One particularly interesting remark made by Maxwell in his review of Tate’s “Introduction to Quaternions” is, (and here I am forced to paraphrase for lack of the complete reference),
Now, Quaternions, or the doctrine of Vectors, is a mathematical method, but it is a method of thinking, and not, at least for the present generation, a method of saving thought.... It calls upon us at every step to form a mental image of the geometrical features represented by the symbols, so that in studying geometry by this method we have our minds firmly fixed on the problem before us.
In light of this statement it would seem that Tesla would have been particularly well suited to use the quaternion system. It would also seem that the quaternion system was in place at the proper time for Tesla to have used it. In Michael Crowe’s book, A History of Vector Analysis, he describes Maxwell’s Treatise on Electricity and Magnetism as follows:
In the text of the book quaternion notations were used in a substantial number of cases. These may be classified into three groups: to the first belong those cases in which at the end of a section Maxwell stated that he would give the quaternion form of an equation; to the second group belong those cases in which quaternion notation was used in such an elementary form that little importance can be attributed to it; and to the third class belong the most important cases, those in which Maxwell used quaternion expressions almost in such a way as to integrate them into the development.

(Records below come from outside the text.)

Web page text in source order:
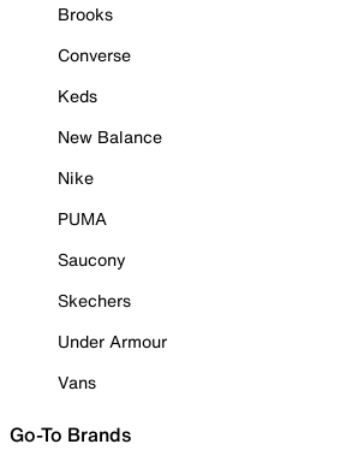
Brooks
Converse
Keds
New Balance
Nike
PUMA
Saucony
Skechers
Under Armour
Vans
Go-To Brands
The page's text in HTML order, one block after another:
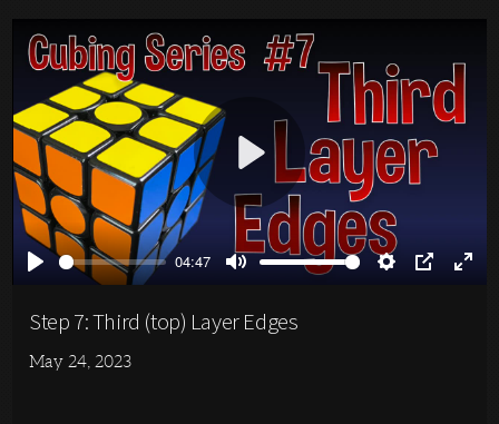
04:47 Play
Step 7: Third (top) Layer Edges
May 24, 2023
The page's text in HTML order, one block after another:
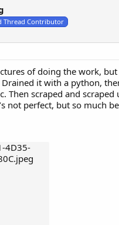
Thread Contributor
of doing the work,
it with a python,
Then scraped and scraped
not perfect, but so much
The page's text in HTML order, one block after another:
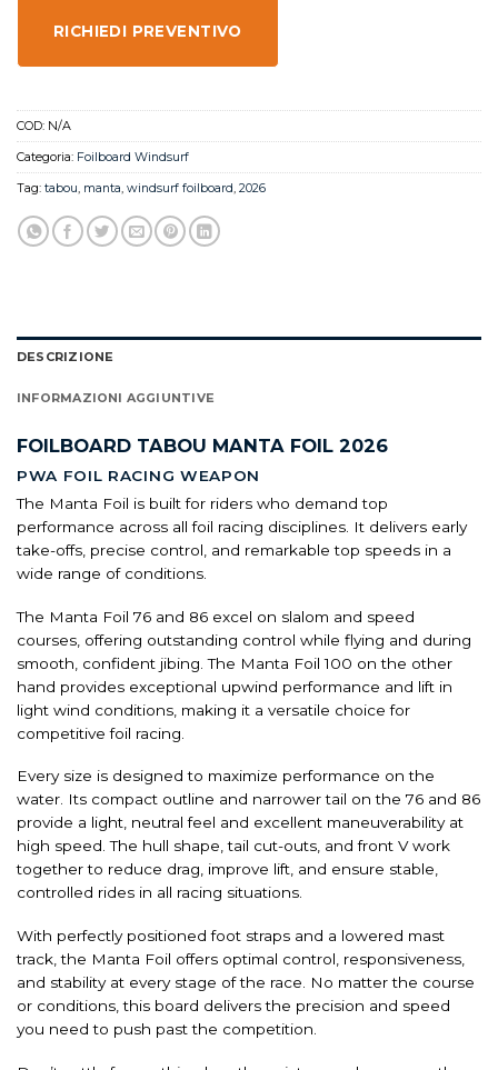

Here I would like to quote a statement from my old but trusty 1968 edition of Britannica, in the section: Number: Quaternions and Hypercomplex Numbers.
For many years quaternions were widely used in solving physical problems, but since about 1900 their use in physics has been replaced by that of the ‘Vector Calculus’.
With modern vector calculus there are two cases to consider. The scalar ‘dot’ product and the ‘vector’ cross product. With both cases the associative law is not relevant, division is ambiguous, and the law of the moduli fails. Additionally, with the vector cross product the commutative properties fail as well. It is interesting to note that with quaternions only the commutative property has to be abandoned. (In quaternions: qq’ = -q’q). This was a suitable replacement for quaternions? It would seem, at best, a suitable subset of quaternions, and with a seemingly suitable subset of solutions.
My parting statements are these: In 1900 Tesla was 44 years old. Quaternions were 57 years old. Tesla grew up in the shadow of quaternions. I am convinced Tesla used quaternions.
Afterthoughts:
Currently I am convinced that Tesla used quaternions in his work. I am in the process of obtaining more complete information on quaternions and researching if Tesla did indeed use quaternions in his work. If at such time I am able to determine that Tesla did not use quaternions, I am prepared to retract the assertion that Tesla used quaternions--just to keep the record clear.
References:
- John J. O’Neill, Prodigal Genius: The Life of Nikola Tesla, Inventor Extraordinary, Hollywood, CA:
- Michael Crowe, A History of Vector Analysis: The evolution of the idea of a vectorial system. Notre Dame, IN 1967.
- Richard E. Williamson, Richard H. Crowell, and Hale F. Trotter, Calculus of Vector Functions: 2nd Edition, Englewood Cliffs, NJ: Prentice-Hall, Inc, 1968.